Michał Żołyński - Absolwent Państwowej Wyższej Szkoły Teatralnej im. Ludwika Solskiego w Krakowie (Filia we Wrocławiu, Wydział Lalkarski, 2013). Współpracował z Teatrem Cieszyńskim oraz Teatrem im. Jerzego Szaniawskiego w Płocku. Grał na elbląskiej scenie w spektaklach: "Dziewczynka z zapałkami", "Romeo i Julia", "Opowieść Wigilijna" i "Koziołek Matołek".
Jak zaczęła się Pana przygoda z aktorstwem?
Zawsze podobało mi się wcielanie w różne role i bohaterów, a jedną z moich pasji jest Cosplay. Kiedy przyszedł czas na wybór kierunku studiów pomyślałem, że warto spróbować. Okazało się, że się udało i było warto.
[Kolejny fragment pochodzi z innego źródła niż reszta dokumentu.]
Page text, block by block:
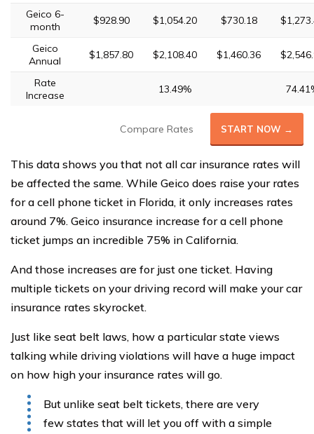
Geico 6-
month
$928.90 $1,054.20 $730.18
Geico
Annual
$1,857.80 $2,108.40 $1,460.36
Rate
Increase
13.49%
Compare Rates START NOW →
This data shows you that not all car insurance rates will
be affected the same. While Geico does raise your rates
for a cell phone ticket in Florida, it only increases rates
around 7%. Geico insurance increase for a cell phone
ticket jumps an incredible 75% in California.
And those increases are for just one ticket. Having
multiple tickets on your driving record will make your car
insurance rates skyrocket.
Just like seat belt laws, how a particular state views
talking while driving violations will have a huge impact
on how high your insurance rates will go.
But unlike seat belt tickets, there are very
few states that will let you off with a simple
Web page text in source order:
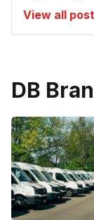
View all
DB
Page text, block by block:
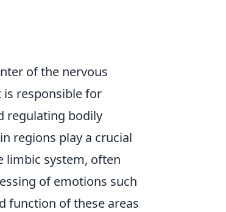
of the nervous
responsible for
regulating bodily
regions play a crucial
limbic system, often
of emotions such
function of these areas
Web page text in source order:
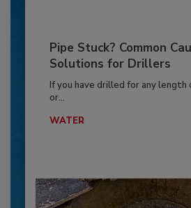
Pipe Stuck? Common
Solutions for Drillers
If you have drilled for any length
or...
WATER
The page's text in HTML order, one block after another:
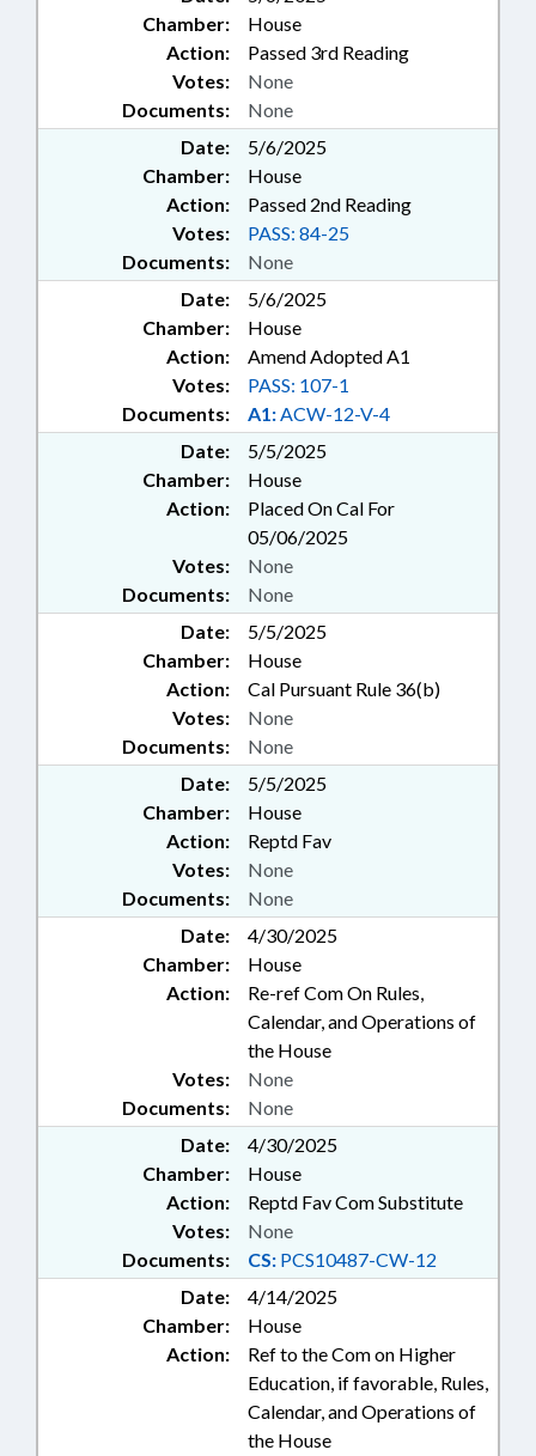
Chamber:
House
Action:
Passed 3rd Reading
Documents: None
Votes: None
Date:
5/6/2025
Chamber:
House
Action:
Passed 2nd Reading
Documents: None
Votes: PASS: 84-25
Date:
5/6/2025
Chamber:
House
Action:
Amend Adopted A1
Documents: A1:ACW-12-V-4
Votes: PASS: 107-1
Date:
5/5/2025
Chamber:
House
Action:
Placed On Cal For
05/06/2025
Documents: None
Votes: None
Date:
5/5/2025
Chamber:
House
Action:
Cal Pursuant Rule 36(b)
Documents: None
Votes: None
Date:
5/5/2025
Chamber:
House
Action:
Reptd Fav
Documents: None
Votes: None
Date:
4/30/2025
Chamber:
House
Action:
Re-ref Com On Rules,
Calendar, and Operations of
the House
Documents: None
Votes: None
Date:
4/30/2025
Chamber:
House
Action:
Reptd Fav Com Substitute
Documents: CS: PCS10487-CW-12
Votes: None
Date:
4/14/2025
Chamber:
House
Action:
Ref to the Com on Higher
Education, if favorable, Rules,
Calendar, and Operations of
the House

Jak i kiedy trafił Pan do naszego miasta?
Do Elbląga trafiłem w wakacje 2013 roku. Dowiedziałem się, że dyrektor Mirosław Siedler poszukuje młodego aktora do obsady w spektaklu „Romeo i Julia”.
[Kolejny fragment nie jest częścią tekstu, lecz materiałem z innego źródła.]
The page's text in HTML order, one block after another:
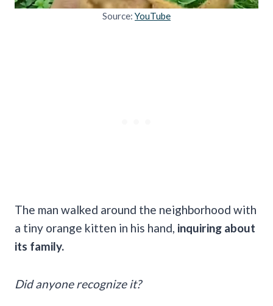
Source: YouTube
The man walked around the neighborhood with
a tiny orange kitten in his hand, inquiring about
its family.
Did anyone recognize it?
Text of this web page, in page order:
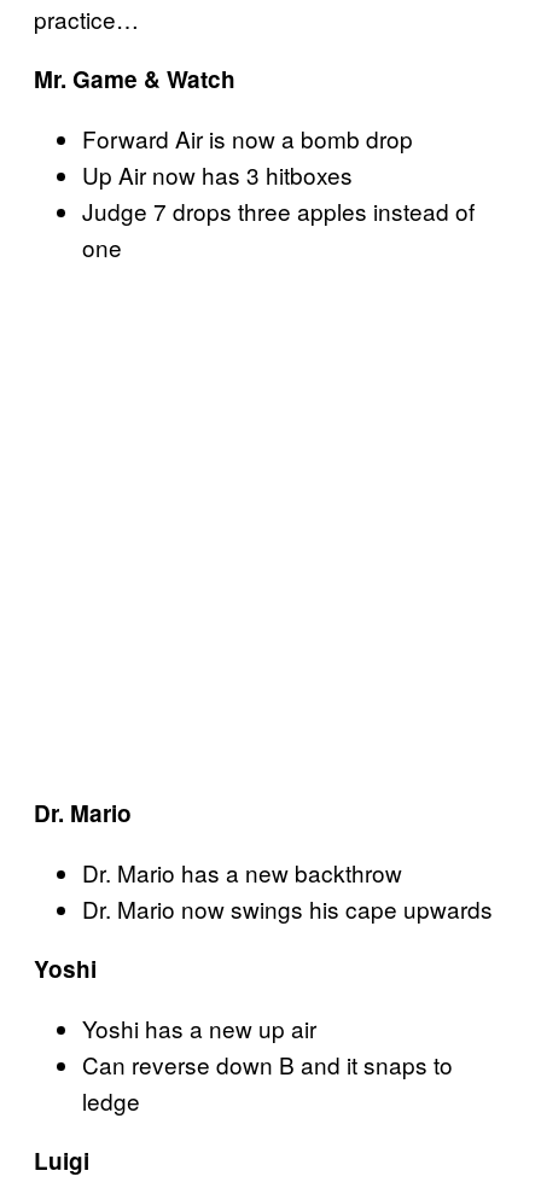
practice…
Mr. Game & Watch
Forward Air is now a bomb drop
Up Air now has 3 hitboxes
Judge 7 drops three apples instead of
one
Dr. Mario
Dr. Mario has a new backthrow
Dr. Mario now swings his cape upwards
Yoshi
Yoshi has a new up air
Can reverse down B and it snaps to
ledge
Luigi
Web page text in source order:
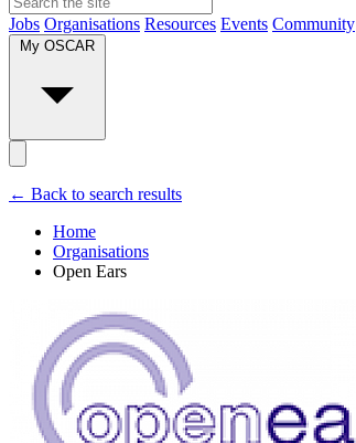
Jobs Organisations Resources Events Community
My OSCAR
← Back to search results
Home
Organisations
Open Ears
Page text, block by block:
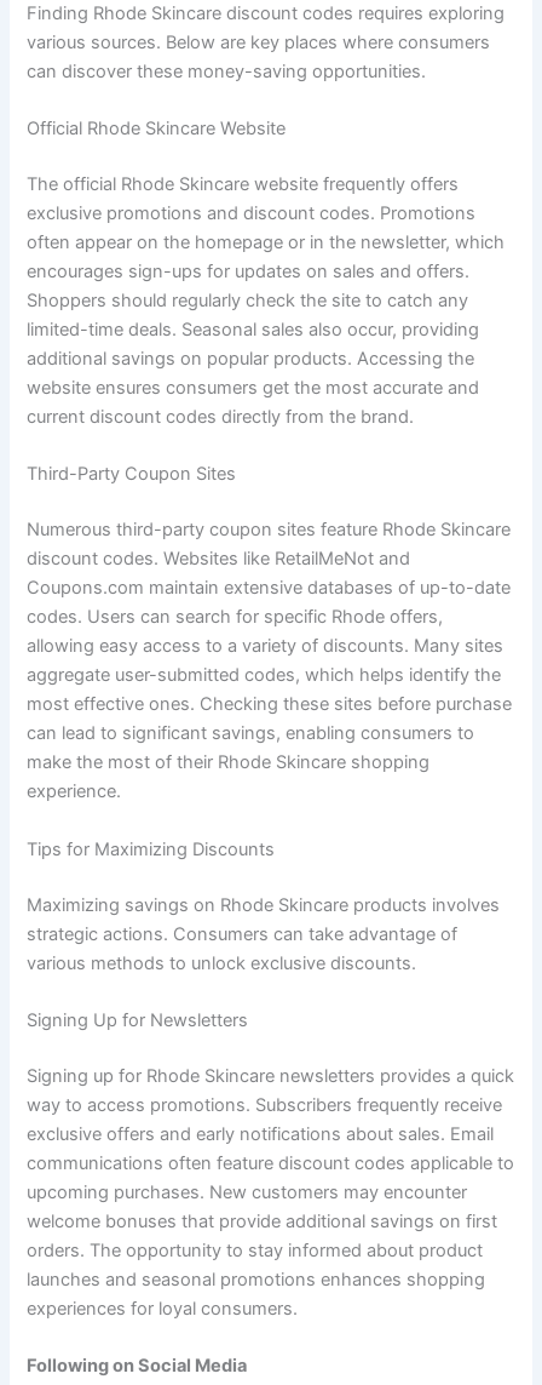
Finding Rhode Skincare discount codes requires exploring
various sources. Below are key places where consumers
can discover these money-saving opportunities.
Official Rhode Skincare Website
The official Rhode Skincare website frequently offers
exclusive promotions and discount codes. Promotions
often appear on the homepage or in the newsletter, which
encourages sign-ups for updates on sales and offers.
Shoppers should regularly check the site to catch any
limited-time deals. Seasonal sales also occur, providing
additional savings on popular products. Accessing the
website ensures consumers get the most accurate and
current discount codes directly from the brand.
Third-Party Coupon Sites
Numerous third-party coupon sites feature Rhode Skincare
discount codes. Websites like RetailMeNot and
Coupons.com maintain extensive databases of up-to-date
codes. Users can search for specific Rhode offers,
allowing easy access to a variety of discounts. Many sites
aggregate user-submitted codes, which helps identify the
most effective ones. Checking these sites before purchase
can lead to significant savings, enabling consumers to
make the most of their Rhode Skincare shopping
experience.
Tips for Maximizing Discounts
Maximizing savings on Rhode Skincare products involves
strategic actions. Consumers can take advantage of
various methods to unlock exclusive discounts.
Signing Up for Newsletters
Signing up for Rhode Skincare newsletters provides a quick
way to access promotions. Subscribers frequently receive
exclusive offers and early notifications about sales. Email
communications often feature discount codes applicable to
upcoming purchases. New customers may encounter
welcome bonuses that provide additional savings on first
orders. The opportunity to stay informed about product
launches and seasonal promotions enhances shopping
experiences for loyal consumers.
Following on Social Media

Jakie było Pana pierwsze wrażenie, kiedy przyjechał Pan do Elbląga?
Dlaczego Elbląg jest tak daleko od Wrocławia?
Która rola stanowiła dla Pana największe wyzwanie?
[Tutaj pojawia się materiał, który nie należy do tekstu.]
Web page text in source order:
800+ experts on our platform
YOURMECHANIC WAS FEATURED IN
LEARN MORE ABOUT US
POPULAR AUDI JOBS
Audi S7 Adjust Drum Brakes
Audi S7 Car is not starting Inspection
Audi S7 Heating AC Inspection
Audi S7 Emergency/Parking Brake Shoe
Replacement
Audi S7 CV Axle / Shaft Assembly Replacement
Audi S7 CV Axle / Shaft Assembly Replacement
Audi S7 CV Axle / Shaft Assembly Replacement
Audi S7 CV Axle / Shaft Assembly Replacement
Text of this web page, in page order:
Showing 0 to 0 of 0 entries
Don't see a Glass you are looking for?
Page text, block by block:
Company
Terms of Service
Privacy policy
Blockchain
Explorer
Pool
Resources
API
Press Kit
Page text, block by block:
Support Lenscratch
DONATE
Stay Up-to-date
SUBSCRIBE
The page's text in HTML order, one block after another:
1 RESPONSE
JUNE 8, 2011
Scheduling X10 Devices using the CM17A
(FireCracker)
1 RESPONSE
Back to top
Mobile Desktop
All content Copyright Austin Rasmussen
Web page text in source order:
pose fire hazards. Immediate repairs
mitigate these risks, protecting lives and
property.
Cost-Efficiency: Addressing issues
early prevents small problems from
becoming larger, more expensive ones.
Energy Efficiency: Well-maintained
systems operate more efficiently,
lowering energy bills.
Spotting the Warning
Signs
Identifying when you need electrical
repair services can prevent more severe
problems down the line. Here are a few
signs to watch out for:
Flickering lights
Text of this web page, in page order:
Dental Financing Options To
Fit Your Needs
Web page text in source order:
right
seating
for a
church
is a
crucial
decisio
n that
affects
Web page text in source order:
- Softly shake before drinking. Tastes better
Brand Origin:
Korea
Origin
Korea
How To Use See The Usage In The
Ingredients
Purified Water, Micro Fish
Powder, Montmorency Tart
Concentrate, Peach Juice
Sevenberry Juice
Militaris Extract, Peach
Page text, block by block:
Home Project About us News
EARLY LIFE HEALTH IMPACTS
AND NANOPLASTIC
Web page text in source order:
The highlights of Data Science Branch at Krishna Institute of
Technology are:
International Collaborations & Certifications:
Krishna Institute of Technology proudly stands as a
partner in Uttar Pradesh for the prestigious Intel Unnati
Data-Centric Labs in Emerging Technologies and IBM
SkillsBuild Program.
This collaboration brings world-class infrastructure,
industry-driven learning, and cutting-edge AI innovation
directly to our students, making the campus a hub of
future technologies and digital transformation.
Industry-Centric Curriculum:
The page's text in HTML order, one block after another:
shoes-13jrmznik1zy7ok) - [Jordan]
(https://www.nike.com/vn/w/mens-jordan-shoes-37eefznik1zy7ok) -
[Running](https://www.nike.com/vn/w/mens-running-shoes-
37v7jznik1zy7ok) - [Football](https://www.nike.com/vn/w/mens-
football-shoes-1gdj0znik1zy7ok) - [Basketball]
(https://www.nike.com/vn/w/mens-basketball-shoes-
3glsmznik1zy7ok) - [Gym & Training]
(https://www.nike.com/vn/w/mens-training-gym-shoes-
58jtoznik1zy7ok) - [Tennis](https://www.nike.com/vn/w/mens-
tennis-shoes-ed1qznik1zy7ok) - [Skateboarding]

Każda rola jest dla mnie nowym i największym wyzwaniem. Jestem młodym aktorem, dlatego na to pytanie będę mógł odpowiedzieć tak naprawdę za kilka lat.
W kogo chciałby się Pan wcielić, o jakiej roli Pan marzy?
Tak naprawdę chyba nie znalazłem jeszcze takiej roli. Ale wszystko przede mną.
Proszę dokończyć zdania mówiąc pierwsze, co Panu przyjdzie na myśl:
Jestem - szczęśliwy
Marzę o – zwiedzeniu świata
Autorytetem jest dla mnie - rodzina
Nie mam czasu na – czytanie tylu książek, ilu bym chciał
Zawsze uśmiecham się, gdy – jest ku temu okazja
Wzruszam się gdy – w zależności od sytuacji
W wolnych chwilach – spędzam aktywnie czas
„Aleksander” jest dla mnie – uznaniem za prace.
Z Michałem Żołyńskim rozmawiała
Czyżby syn Cezarego? Bo taki jakby podobny...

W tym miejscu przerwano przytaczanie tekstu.